Şu ana kadar hava sahası Türk uçaklarına kapatılmış değil. Kapatılır mı bilemiyoruz. Türkiye'nin her saldırısıyla DAİŞ canlanıyor ve saldırılarını arttırıyor. Uluslararası güçlerini bunu engellemek için hava sahasını kapatması gerekiyor. Bir kez daha diyoruz; eğer hava sahası kapatılmazsa savunma savaşı vereceğiz. Güçlerimiz Türk devletinin tekniğini boşa çıkaracak ve halkımızı koruyacak.
Türk devletinin saldırıları altındaki halk yaşamını nasıl sürdürüyor?

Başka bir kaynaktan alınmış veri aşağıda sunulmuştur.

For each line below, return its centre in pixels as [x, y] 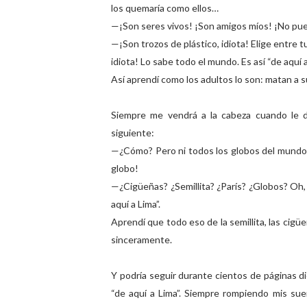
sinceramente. [142, 240]
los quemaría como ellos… [165, 8]
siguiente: [133, 133]
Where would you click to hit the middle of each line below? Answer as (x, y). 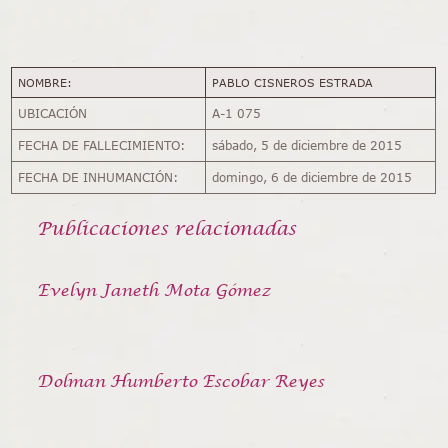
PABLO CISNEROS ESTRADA (292, 82)
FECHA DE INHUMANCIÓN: (98, 177)
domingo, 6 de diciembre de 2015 (312, 177)
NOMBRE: (44, 82)
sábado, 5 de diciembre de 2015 (307, 145)
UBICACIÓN (53, 113)
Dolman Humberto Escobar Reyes (181, 380)
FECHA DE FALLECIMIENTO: (102, 145)

Uzun bir zamandan beri halkımız savaş halinde. Artık düşmanlarını iyi tanıyor. Efrîn, Girê Spî ve Serêkaniyê’de yapılan katliamlar halkımızın hafızasında duruyor, unutulmadı. Düşmanı tanıma bilinci oluşmuş ve kanmıyor. Bu yüzden Türk devleti bir süredir psikolojik savaş yürütüyor. Halkımızın inancını kırmak istiyor fakat başarılı olamıyor. Halkımız uğruna binlerce şehit verdik. Onurunu koruma konusunda kararlıyız ve işgalcilerin eli altında köle olmasına izin vermeyeceğiz.